Guindos a tope de flor.
Si el tiempo acompaña, cosecha asegurada. Aunque en el campo como en la vida, sólo una cosa es segura. ¿La adivinas?
¿Te apetece estirarte por el suelo rodeado de estas sencillas florecillas?
A mi, sí.
Hace ya una eternidad que no subo a la torre de la iglesia por su empinada escalera de caracol.

El campanario se suele visitar cuando se tocan las campanas en algún funeral.

Bodas y bautizos... ¡hay muy pocos!
Huertas medio abandonados en El Plantío y aledaños.

Sólo, los chopos crecen a sus anchas sin importarles nada la naturaleza salvaje de se alrededor.
Las chimeneas "escupen" humo: símbolo de vida en el pueblo.
Corta calle de esta localidad.
Esperando la próxima fiesta de San Bartolomé a finales de agosto.
Cielo nublado con algunos claros.
Calles vacías; puertas y ventanas cerradas.
Imagen para el recuerdo.
Lejos queda el trajín de carros, los gritos de niños y las conversaciones en voz alta de los mayores.
Tiempos que ya no volverán.
Agua que discurre por un cauce invadido de plantas.
En otros tiempos, plagado de ricos cangrejos autóctonos.

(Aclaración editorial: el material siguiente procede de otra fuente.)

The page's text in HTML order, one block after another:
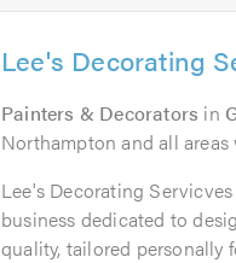
Lee's Decorating
Painters & Decorators in
Northampton and all
Lee's Decorating
business dedicated to
quality, tailored personally
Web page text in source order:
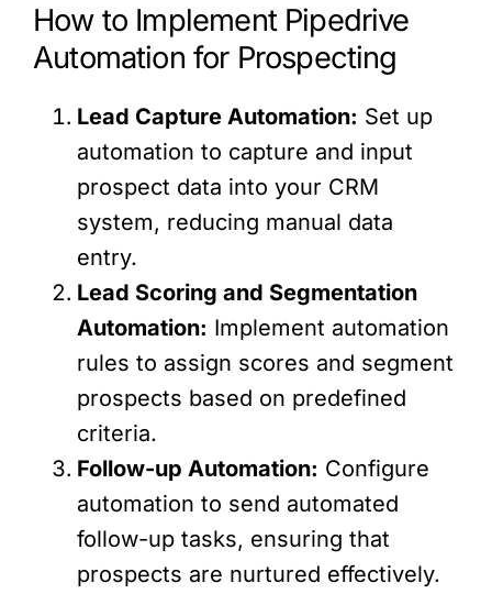
How to Implement Pipedrive
Automation for Prospecting
Lead Capture Automation: Set up
automation to capture and input
prospect data into your CRM
system, reducing manual data
entry.
Lead Scoring and Segmentation
Automation: Implement automation
rules to assign scores and segment
prospects based on predefined
criteria.
Follow-up Automation: Configure
automation to send automated
follow-up tasks, ensuring that
prospects are nurtured effectively.
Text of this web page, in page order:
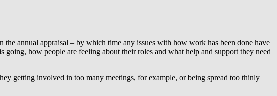
the annual appraisal – by which time any issues with how work has been done have
how people are feeling about their roles and what help and support they need
getting involved in too many meetings, for example, or being spread too thinly

Árboles en flor frente a una valla que limita el paso.
No dejo de admirar esta foto.
El centro del pueblo metido en "un puño". Parece como si las calles hubieran desaparecido y las casas estuvieran todas pegadas unas con otras.
A la izquierda de esta foto se ve un árbol en forma de pino. Es el clásico árbol de bolas rojas de navidad. Se llama... ¡A ver quien lo sabe y nos contesta en la Web?

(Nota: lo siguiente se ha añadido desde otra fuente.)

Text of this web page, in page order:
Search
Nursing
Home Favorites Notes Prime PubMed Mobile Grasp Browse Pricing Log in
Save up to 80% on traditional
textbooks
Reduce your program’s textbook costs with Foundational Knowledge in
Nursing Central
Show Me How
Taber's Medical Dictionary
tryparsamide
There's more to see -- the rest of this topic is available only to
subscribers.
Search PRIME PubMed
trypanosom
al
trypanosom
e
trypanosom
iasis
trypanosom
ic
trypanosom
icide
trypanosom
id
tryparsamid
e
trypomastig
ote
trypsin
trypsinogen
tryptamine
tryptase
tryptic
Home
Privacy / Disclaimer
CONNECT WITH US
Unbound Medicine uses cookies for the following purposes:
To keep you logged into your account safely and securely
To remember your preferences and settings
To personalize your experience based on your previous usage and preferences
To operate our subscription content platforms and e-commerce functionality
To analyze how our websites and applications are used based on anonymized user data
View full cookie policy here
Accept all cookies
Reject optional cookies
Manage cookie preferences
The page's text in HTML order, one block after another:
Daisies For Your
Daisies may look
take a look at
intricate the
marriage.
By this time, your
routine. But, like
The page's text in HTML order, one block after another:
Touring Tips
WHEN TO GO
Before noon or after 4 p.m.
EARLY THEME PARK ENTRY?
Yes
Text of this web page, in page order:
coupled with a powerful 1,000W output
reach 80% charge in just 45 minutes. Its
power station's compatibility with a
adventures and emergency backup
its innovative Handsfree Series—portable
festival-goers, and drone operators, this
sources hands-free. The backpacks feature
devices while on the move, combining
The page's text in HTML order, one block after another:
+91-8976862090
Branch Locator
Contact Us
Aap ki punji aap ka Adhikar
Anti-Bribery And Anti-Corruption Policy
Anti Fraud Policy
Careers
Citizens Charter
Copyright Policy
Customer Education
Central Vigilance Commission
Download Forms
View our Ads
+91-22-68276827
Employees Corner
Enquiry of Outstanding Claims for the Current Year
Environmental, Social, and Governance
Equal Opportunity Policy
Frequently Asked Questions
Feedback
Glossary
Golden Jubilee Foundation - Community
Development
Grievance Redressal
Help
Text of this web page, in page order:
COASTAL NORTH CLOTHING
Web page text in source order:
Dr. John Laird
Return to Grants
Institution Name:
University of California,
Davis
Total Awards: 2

Hermosilla no es un pueblo de almendros. Los pocos que hay están medio abandonados en el campo, en las lindes de las parcelas o en las laderas. Rico fruto para los días de frío invernal.
La foto no es bonita; pero el simbolismo de la pared de adobe lo dice todo en cuanto al material de construcción de los edificios más viejos de la localidad.